In 2011, Moorestown residents voted to allow liquor sales at the Moorestown Mall in order to increase revenues at the mall. As a result, several upscale, polished casual restaurants have been opened, highlighted by the Philadelphia region's first Yard House sports-bar restaurant and Distrito, a restaurant from the Garces Group.

On December 22, 2011, PREIT and the Regal Entertainment Group announced their intent to build a new state-of-the-art 56,000 sq ft 12-screen theater known as Regal Moorestown Mall Stadium 12, which will feature the new Regal Premium Experience (RPX).

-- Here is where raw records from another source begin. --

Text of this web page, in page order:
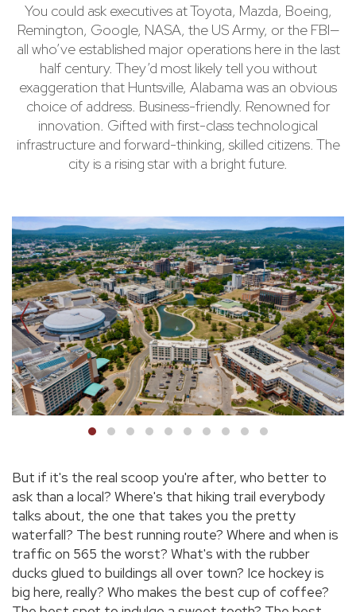
You could ask executives at Toyota, Mazda, Boeing,
Remington, Google, NASA, the US Army, or the FBI—
all who’ve established major operations here in the last
half century. They’d most likely tell you without
exaggeration that Huntsville, Alabama was an obvious
choice of address. Business-friendly. Renowned for
innovation. Gifted with first-class technological
infrastructure and forward-thinking, skilled citizens. The
city is a rising star with a bright future.
But if it's the real scoop you're after, who better to
ask than a local? Where's that hiking trail everybody
talks about, the one that takes you the pretty
waterfall? The best running route? Where and when is
traffic on 565 the worst? What's with the rubber
ducks glued to buildings all over town? Ice hockey is
big here, really? Who makes the best cup of coffee?
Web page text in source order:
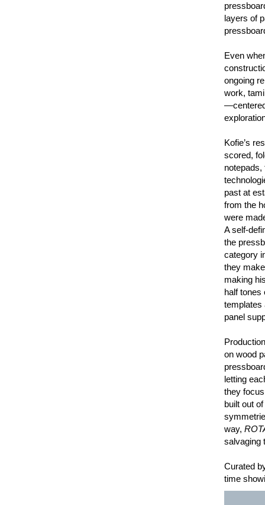
layers of
Even
ongoing
work,
Kofie’s
scored,
past at
from the
were
A self-
the
category
they
making
half tones
templates
panel
on wood
letting
they
built out
way,
salvaging
Curated
time
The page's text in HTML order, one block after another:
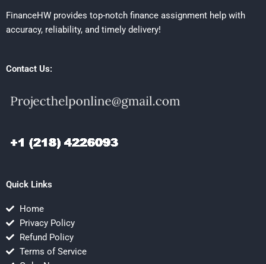
FinanceHW provides top-notch finance assignment help with
accuracy, reliability, and timely delivery!
Contact Us:
Quick Links
Home
Privacy Policy
Refund Policy
Terms of Service
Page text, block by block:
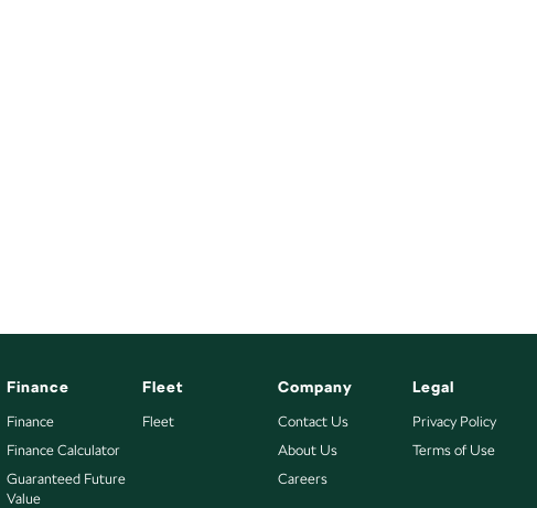
Finance
Finance
Finance Calculator
Guaranteed Future
Value
Fleet
Fleet
Company
Contact Us
About Us
Careers
Legal
Privacy Policy
Terms of Use
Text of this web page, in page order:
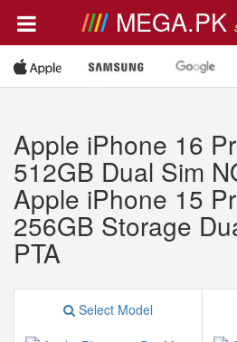
MEGA.PK
Apple iPhone 16
512GB Dual Sim
Apple iPhone 15
256GB Storage
PTA
Select Model
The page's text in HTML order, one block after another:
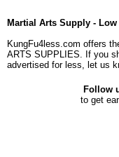
Martial Arts Supply -
KungFu4less.com offers
ARTS SUPPLIES. If you
advertised for less, let us
Follow
to get
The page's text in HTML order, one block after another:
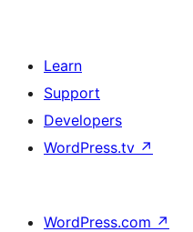
Learn
Support
Developers
WordPress.tv ↗
WordPress.com ↗
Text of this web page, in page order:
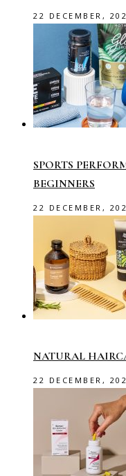
22 DECEMBER,
SPORTS
BEGINNERS
22 DECEMBER,
NATURAL
22 DECEMBER,
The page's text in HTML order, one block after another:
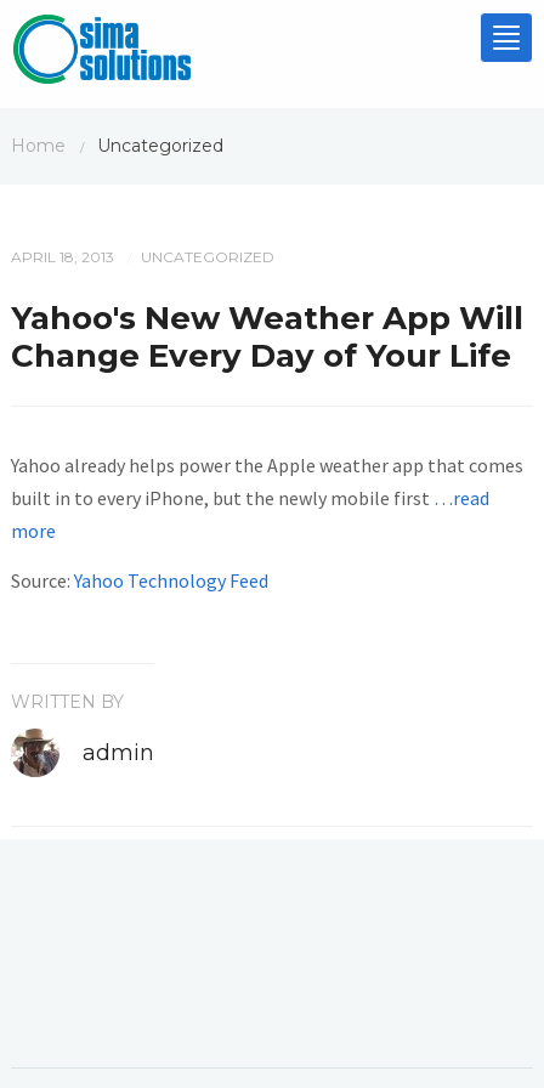
Home / Uncategorized
APRIL 18, 2013 UNCATEGORIZED
Yahoo's New Weather App Will
Change Every Day of Your Life
Yahoo already helps power the Apple weather app that comes
built in to every iPhone, but the newly mobile first …read
more
Source:Yahoo Technology Feed
WRITTEN BY
admin
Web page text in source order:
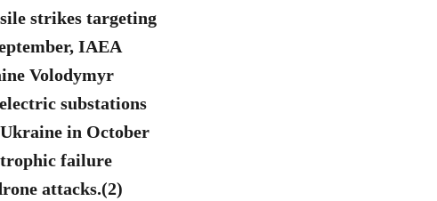
strikes targeting
IAEA
Volodymyr
substations
in October
failure
attacks.(2)
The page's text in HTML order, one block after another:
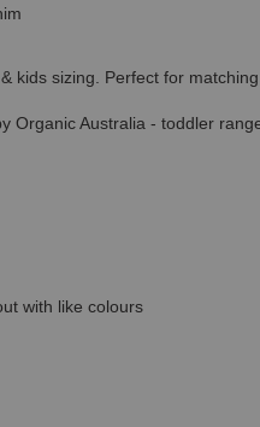
kids sizing. Perfect for
Organic Australia - toddler
with like colours
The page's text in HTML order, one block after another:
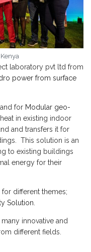
laboratory pvt ltd from
power from surface
for Modular geo-
in existing indoor
and transfers it for
This solution is an
to existing buildings
energy for their
for different themes;
Solution.
innovative and
different fields.
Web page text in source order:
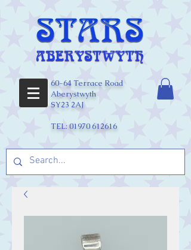
60-64 Terrace Road
Aberystwyth
SY23 2AJ
TEL:01970 612616
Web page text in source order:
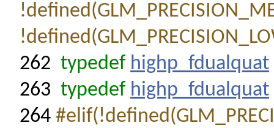
262 typedef highp_fdualquat
263 typedef highp_fdualquat
264
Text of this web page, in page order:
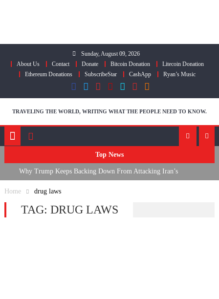
Sunday, August 09, 2026
About Us
Contact Donate Bitcoin Donation
Litecoin Donation
Ethereum Donations
SubscribeStar CashApp Ryan’s Music
TRAVELING THE WORLD, WRITING WHAT THE PEOPLE NEED TO KNOW.
Top News
Why Trump Keeps Backing Down From Attacking Iran’s
FDA Approves mRNA Flu Shot, Fauci Contempt Political Theater &
The “Bacteriophage System” GoF
Home drug laws
TAG: DRUG LAWS
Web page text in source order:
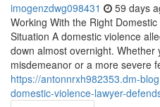
imogenzdwg098431 59 days
Working With the Right
Situation A domestic violence
down almost overnight. Whether
misdemeanor or a more severe
https://antonnrxh982353.dm-
domestic-violence-lawyer-
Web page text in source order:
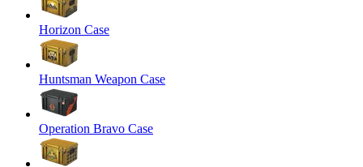
Horizon Case
Huntsman Weapon Case
Operation Bravo Case
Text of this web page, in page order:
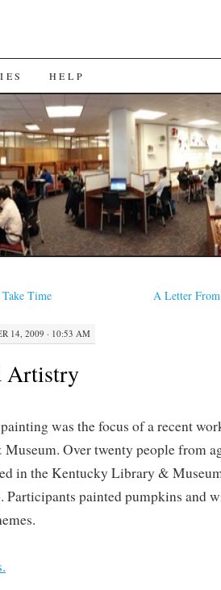
HELP
Time A Letter
14, 2009 · 10:53 AM
Artistry
was the focus of a recent
Over twenty people from
in the Kentucky Library &
Participants painted pumpkins and
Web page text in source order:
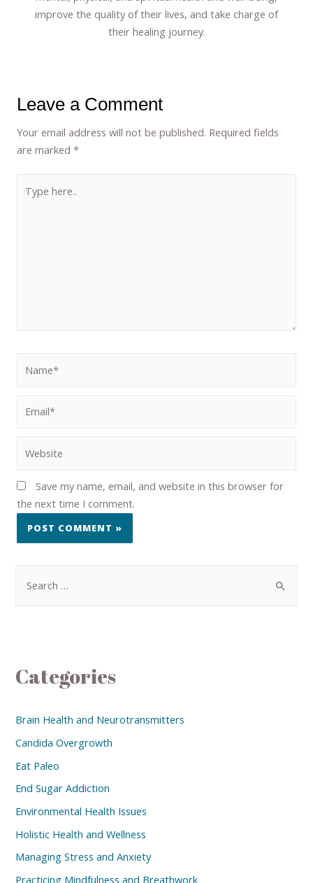
improve the quality of their lives, and take charge of
their healing journey.
Leave a Comment
Your email address will not be published. Required fields
are marked*
Save my name, email, and website in this browser for
the next time I comment.
Categories
Brain Health and Neurotransmitters
Candida Overgrowth
Eat Paleo
End Sugar Addiction
Environmental Health Issues
Holistic Health and Wellness
Managing Stress and Anxiety
Practicing Mindfulness and Breathwork
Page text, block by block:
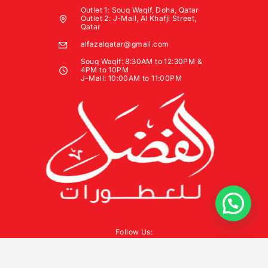
Outlet 1: Souq Waqif, Doha, Qatar
Outlet 2: J-Mall, Al Khafji Street,
Qatar
alfazalqatar@gmail.com
Souq Waqif: 8:30AM to 12:30PM &
4PM to 10PM
J-Mall: 10:00AM to 11:00PM
Follow Us:
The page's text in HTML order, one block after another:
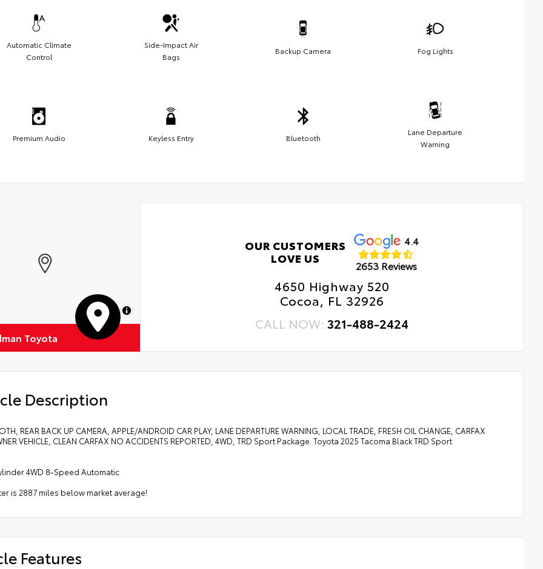
Automatic Climate
Control
Side-Impact Air
Bags
Backup Camera Fog Lights
Premium Audio Keyless Entry Bluetooth
Lane Departure
Warning
MapLibre
Toyota
OUR CUSTOMERS
LOVE US
4.4
2653 Reviews
4650 Highway 520
Cocoa, FL 32926
CALL NOW:321-488-2424
Description
REAR BACK UP CAMERA, APPLE/ANDROID CAR PLAY, LANE DEPARTURE WARNING, LOCAL TRADE, FRESH OIL CHANGE, CARFAX
VEHICLE, CLEAN CARFAX NO ACCIDENTS REPORTED, 4WD, TRD Sport Package. Toyota 2025 Tacoma Black TRD Sport
4WD 8-Speed Automatic
is 2887 miles below market average!
Features

The theater took over the 7-screen United Artists Theaters at the mall, while a formerly adjacent skate park was used as an expansion to the new theater which more than doubled the size of the current theater. Additionally, the development marked the first RPX theater in the market, which features digital projectors, surround sound, 2D and RealD 3D, stadium seating with high-back rocking recliner seats, and Regal Express kiosks for automated ticket purchasing. Although opened with standard theater seats, all screens were renovated less than two years later to include full power reclining seats on all screens. The RPX theater features the same new seating with the addition of tactile sound technology from ButtKicker.

In 2015, the mall's food court was redeveloped and upgraded to provide an enhanced environment that better matches the merchandising mix and upscale demographics.

In recent years, the Moorestown Mall has seen an increase in the vacancy rate, due to declining mall traffic and competition from the larger Cherry Hill Mall located less than 4 mi away. In 2019, the non-anchor occupancy rate at Moorestown Mall is 82.4%.

On January 4, 2017, Macy's announced that its store would be closing as part of a plan to close 68 stores nationwide. The store closed in March 2017. On February 8, 2018, it was announced that HomeSense, and Sierra Trading Post would be opening in the former Macy's space. HomeSense opened in September 2018, Five Below opening in Winter of 2018 and Sierra Trading Post opening in Winter/Spring 2019.

On August 28, 2019, Lord & Taylor announced that it would also be closing in 2020.

On February 4, 2020, Sears announced they would be closing on April 11, 2020 as part of a plan to close 31 stores nationwide leaving Boscov's as the mall's only traditional anchor.

On October 15, 2020, Planet Fitness opened a location at the Moorestown Mall.

In 2022, it was announced that PREIT, the mall’s owner, gained approval to build 375 apartments on the property with a 125-room hotel in the works. The number of apartments could reach 1,065 units.

Turn 7 Liquidators opened in the former Lord & Taylor space in 2022. The store closed in 2024 and is expected to be replaced by Parky’s, an entertainment center. The center will feature amenities such as mini-golf, an arcade, and a go-kart track. As of 2026, Parky’s is under construction.

Cooper University Health Care converted the former Sears store to an ambulatory care facility, the Cooper University Health Care – Moorestown Campus, which opened in November 2023.